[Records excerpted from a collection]
[Start of Attachment]

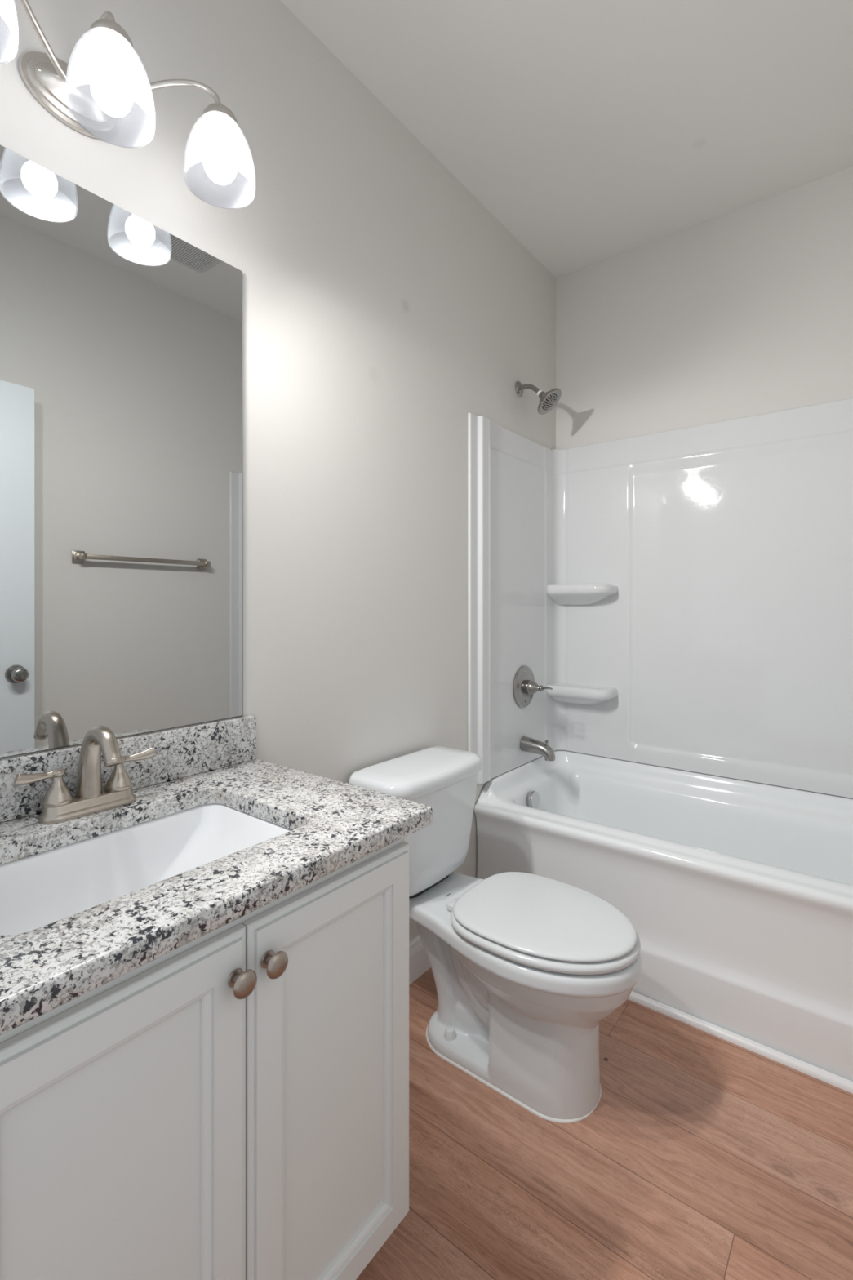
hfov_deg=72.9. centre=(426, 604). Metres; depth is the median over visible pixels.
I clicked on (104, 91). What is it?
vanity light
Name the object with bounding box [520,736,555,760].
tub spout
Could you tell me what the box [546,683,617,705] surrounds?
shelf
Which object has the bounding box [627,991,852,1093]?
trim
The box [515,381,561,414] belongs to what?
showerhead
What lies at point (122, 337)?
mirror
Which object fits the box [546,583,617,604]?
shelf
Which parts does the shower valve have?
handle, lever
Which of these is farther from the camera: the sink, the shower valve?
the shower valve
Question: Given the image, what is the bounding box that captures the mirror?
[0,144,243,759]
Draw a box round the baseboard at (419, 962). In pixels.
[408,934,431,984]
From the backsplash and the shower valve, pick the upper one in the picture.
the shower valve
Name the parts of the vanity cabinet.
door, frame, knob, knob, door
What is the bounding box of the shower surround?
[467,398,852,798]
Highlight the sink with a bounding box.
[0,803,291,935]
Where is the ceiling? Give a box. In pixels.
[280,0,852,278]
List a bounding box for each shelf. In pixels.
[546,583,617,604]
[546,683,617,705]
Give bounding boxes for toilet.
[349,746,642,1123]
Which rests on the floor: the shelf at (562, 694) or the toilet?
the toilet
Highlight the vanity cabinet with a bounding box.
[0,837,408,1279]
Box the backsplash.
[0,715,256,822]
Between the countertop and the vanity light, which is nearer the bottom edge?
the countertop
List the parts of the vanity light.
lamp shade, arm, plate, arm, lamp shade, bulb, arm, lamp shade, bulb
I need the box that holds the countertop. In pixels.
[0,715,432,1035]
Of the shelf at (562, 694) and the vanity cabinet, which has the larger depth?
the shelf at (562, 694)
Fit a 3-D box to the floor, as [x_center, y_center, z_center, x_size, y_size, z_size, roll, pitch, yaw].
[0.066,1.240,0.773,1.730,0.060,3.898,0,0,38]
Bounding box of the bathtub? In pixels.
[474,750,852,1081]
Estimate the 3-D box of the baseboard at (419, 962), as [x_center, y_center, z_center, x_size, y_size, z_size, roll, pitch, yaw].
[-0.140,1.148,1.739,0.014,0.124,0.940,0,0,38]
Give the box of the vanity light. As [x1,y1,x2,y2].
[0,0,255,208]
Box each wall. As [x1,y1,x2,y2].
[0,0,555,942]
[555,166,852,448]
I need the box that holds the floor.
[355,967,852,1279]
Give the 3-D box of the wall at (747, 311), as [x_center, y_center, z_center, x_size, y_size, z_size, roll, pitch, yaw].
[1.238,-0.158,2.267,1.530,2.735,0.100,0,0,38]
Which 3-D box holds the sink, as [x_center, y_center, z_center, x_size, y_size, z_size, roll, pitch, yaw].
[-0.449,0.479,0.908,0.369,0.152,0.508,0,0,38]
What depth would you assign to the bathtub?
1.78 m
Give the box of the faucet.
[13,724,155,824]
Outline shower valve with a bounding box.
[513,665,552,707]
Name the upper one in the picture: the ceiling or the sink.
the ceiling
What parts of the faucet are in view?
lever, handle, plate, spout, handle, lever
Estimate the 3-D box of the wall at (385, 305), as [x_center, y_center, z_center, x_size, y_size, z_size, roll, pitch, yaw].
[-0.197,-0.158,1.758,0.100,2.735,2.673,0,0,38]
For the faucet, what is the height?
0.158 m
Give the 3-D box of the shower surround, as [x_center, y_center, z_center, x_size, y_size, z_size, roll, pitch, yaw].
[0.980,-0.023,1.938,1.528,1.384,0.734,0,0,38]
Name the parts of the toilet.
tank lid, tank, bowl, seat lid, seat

[End of Attachment]

# DESCRIPTION OF THE TASK
All of the entries above are to be written out exactly, with no pictures.

# TASK OUTPUT
hfov_deg=72.9. centre=(426, 604). Metres; depth is the median over visible pixels.
I clicked on (104, 91). What is it?
vanity light
Name the object with bounding box [520,736,555,760].
tub spout
Could you tell me what the box [546,683,617,705] surrounds?
shelf
Which object has the bounding box [627,991,852,1093]?
trim
The box [515,381,561,414] belongs to what?
showerhead
What lies at point (122, 337)?
mirror
Which object fits the box [546,583,617,604]?
shelf
Which parts does the shower valve have?
handle, lever
Which of these is farther from the camera: the sink, the shower valve?
the shower valve
Question: Given the image, what is the bounding box that captures the mirror?
[0,144,243,759]
Draw a box round the baseboard at (419, 962). In pixels.
[408,934,431,984]
From the backsplash and the shower valve, pick the upper one in the picture.
the shower valve
Name the parts of the vanity cabinet.
door, frame, knob, knob, door
What is the bounding box of the shower surround?
[467,398,852,798]
Highlight the sink with a bounding box.
[0,803,291,935]
Where is the ceiling? Give a box. In pixels.
[280,0,852,278]
List a bounding box for each shelf. In pixels.
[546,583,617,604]
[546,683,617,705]
Give bounding boxes for toilet.
[349,746,642,1123]
Which rests on the floor: the shelf at (562, 694) or the toilet?
the toilet
Highlight the vanity cabinet with a bounding box.
[0,837,408,1279]
Box the backsplash.
[0,715,256,822]
Between the countertop and the vanity light, which is nearer the bottom edge?
the countertop
List the parts of the vanity light.
lamp shade, arm, plate, arm, lamp shade, bulb, arm, lamp shade, bulb
I need the box that holds the countertop. In pixels.
[0,715,432,1035]
Of the shelf at (562, 694) and the vanity cabinet, which has the larger depth?
the shelf at (562, 694)
Fit a 3-D box to the floor, as [x_center, y_center, z_center, x_size, y_size, z_size, roll, pitch, yaw].
[0.066,1.240,0.773,1.730,0.060,3.898,0,0,38]
Bounding box of the bathtub? In pixels.
[474,750,852,1081]
Estimate the 3-D box of the baseboard at (419, 962), as [x_center, y_center, z_center, x_size, y_size, z_size, roll, pitch, yaw].
[-0.140,1.148,1.739,0.014,0.124,0.940,0,0,38]
Give the box of the vanity light. As [x1,y1,x2,y2].
[0,0,255,208]
Box each wall. As [x1,y1,x2,y2].
[0,0,555,942]
[555,166,852,448]
I need the box that holds the floor.
[355,967,852,1279]
Give the 3-D box of the wall at (747, 311), as [x_center, y_center, z_center, x_size, y_size, z_size, roll, pitch, yaw].
[1.238,-0.158,2.267,1.530,2.735,0.100,0,0,38]
Which 3-D box holds the sink, as [x_center, y_center, z_center, x_size, y_size, z_size, roll, pitch, yaw].
[-0.449,0.479,0.908,0.369,0.152,0.508,0,0,38]
What depth would you assign to the bathtub?
1.78 m
Give the box of the faucet.
[13,724,155,824]
Outline shower valve with a bounding box.
[513,665,552,707]
Name the upper one in the picture: the ceiling or the sink.
the ceiling
What parts of the faucet are in view?
lever, handle, plate, spout, handle, lever
Estimate the 3-D box of the wall at (385, 305), as [x_center, y_center, z_center, x_size, y_size, z_size, roll, pitch, yaw].
[-0.197,-0.158,1.758,0.100,2.735,2.673,0,0,38]
For the faucet, what is the height?
0.158 m
Give the 3-D box of the shower surround, as [x_center, y_center, z_center, x_size, y_size, z_size, roll, pitch, yaw].
[0.980,-0.023,1.938,1.528,1.384,0.734,0,0,38]
Name the parts of the toilet.
tank lid, tank, bowl, seat lid, seat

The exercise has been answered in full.